_What to work on_
Would you transcribe the entries below word for word, omitting all images?

_Input data_
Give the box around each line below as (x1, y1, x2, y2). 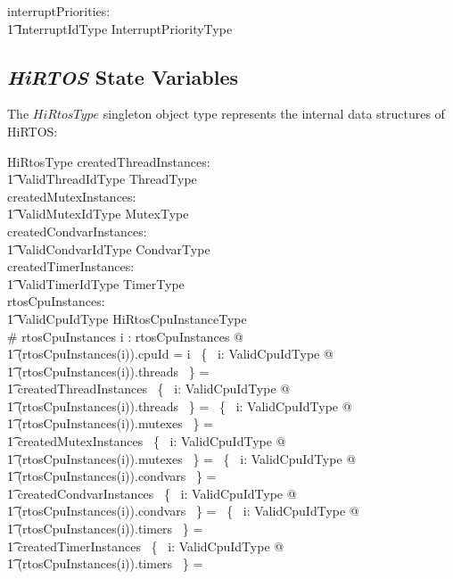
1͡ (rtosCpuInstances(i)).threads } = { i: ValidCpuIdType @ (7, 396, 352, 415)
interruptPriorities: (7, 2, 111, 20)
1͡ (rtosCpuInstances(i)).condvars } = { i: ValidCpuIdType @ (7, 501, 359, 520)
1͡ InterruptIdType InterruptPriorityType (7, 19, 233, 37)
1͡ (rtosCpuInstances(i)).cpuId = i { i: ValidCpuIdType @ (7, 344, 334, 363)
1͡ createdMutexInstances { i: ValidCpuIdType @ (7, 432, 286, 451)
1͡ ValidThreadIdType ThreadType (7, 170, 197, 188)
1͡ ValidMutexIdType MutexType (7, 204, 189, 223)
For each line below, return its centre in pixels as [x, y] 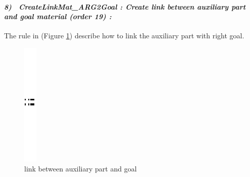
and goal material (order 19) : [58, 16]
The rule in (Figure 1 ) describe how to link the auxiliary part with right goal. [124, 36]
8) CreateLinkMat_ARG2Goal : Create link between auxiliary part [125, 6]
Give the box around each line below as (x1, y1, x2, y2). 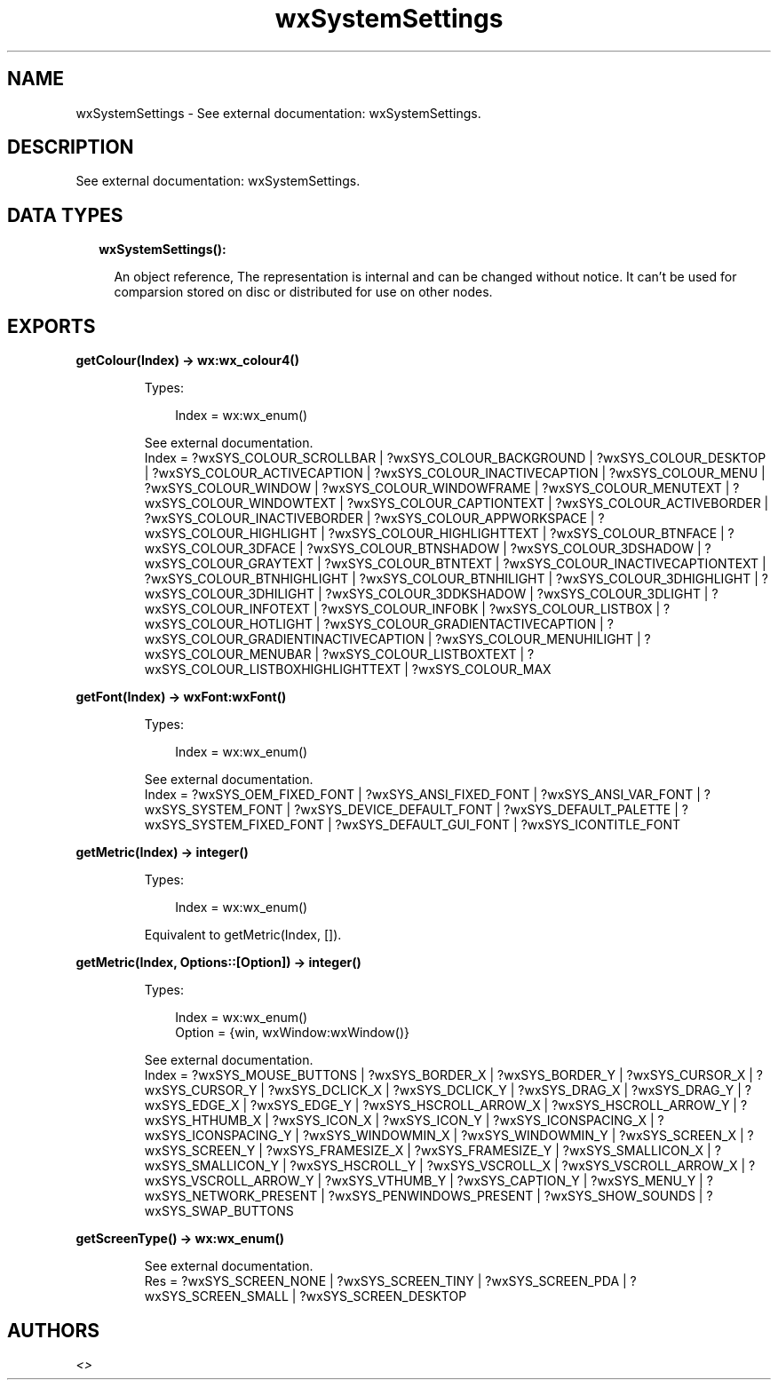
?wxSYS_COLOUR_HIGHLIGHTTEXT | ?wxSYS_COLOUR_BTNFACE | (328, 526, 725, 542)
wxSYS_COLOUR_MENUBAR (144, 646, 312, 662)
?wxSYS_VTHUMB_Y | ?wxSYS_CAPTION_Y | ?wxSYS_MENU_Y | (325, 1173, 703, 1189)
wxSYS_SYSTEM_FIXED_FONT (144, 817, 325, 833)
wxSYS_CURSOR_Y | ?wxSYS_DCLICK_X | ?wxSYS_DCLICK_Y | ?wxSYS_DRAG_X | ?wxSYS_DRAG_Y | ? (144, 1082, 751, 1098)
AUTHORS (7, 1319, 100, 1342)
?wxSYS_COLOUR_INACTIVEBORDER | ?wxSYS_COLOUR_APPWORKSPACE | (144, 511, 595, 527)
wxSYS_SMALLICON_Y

_Finished task_
Give the box around each line below as (x1, y1, x2, y2). 
1͡ (rtosCpuInstances(i)).threads } = { i: ValidCpuIdType @ (7, 396, 352, 415)
interruptPriorities: (7, 2, 111, 20)
1͡ (rtosCpuInstances(i)).condvars } = { i: ValidCpuIdType @ (7, 501, 359, 520)
1͡ InterruptIdType InterruptPriorityType (7, 19, 233, 37)
1͡ (rtosCpuInstances(i)).cpuId = i { i: ValidCpuIdType @ (7, 344, 334, 363)
1͡ createdMutexInstances { i: ValidCpuIdType @ (7, 432, 286, 451)
1͡ ValidThreadIdType ThreadType (7, 170, 197, 188)
1͡ ValidMutexIdType MutexType (7, 204, 189, 223)
For each line below, return its centre in pixels as [x, y] 
and goal material (order 19) : [58, 16]
The rule in (Figure 1 ) describe how to link the auxiliary part with right goal. [124, 36]
8) CreateLinkMat_ARG2Goal : Create link between auxiliary part [125, 6]
Give the box around each line below as (x1, y1, x2, y2). 
?wxSYS_COLOUR_HIGHLIGHTTEXT | ?wxSYS_COLOUR_BTNFACE | (328, 526, 725, 542)
wxSYS_COLOUR_MENUBAR (144, 646, 312, 662)
?wxSYS_VTHUMB_Y | ?wxSYS_CAPTION_Y | ?wxSYS_MENU_Y | (325, 1173, 703, 1189)
wxSYS_SYSTEM_FIXED_FONT (144, 817, 325, 833)
wxSYS_CURSOR_Y | ?wxSYS_DCLICK_X | ?wxSYS_DCLICK_Y | ?wxSYS_DRAG_X | ?wxSYS_DRAG_Y | ? (144, 1082, 751, 1098)
AUTHORS (7, 1319, 100, 1342)
?wxSYS_COLOUR_INACTIVEBORDER | ?wxSYS_COLOUR_APPWORKSPACE | (144, 511, 595, 527)
wxSYS_SMALLICON_Y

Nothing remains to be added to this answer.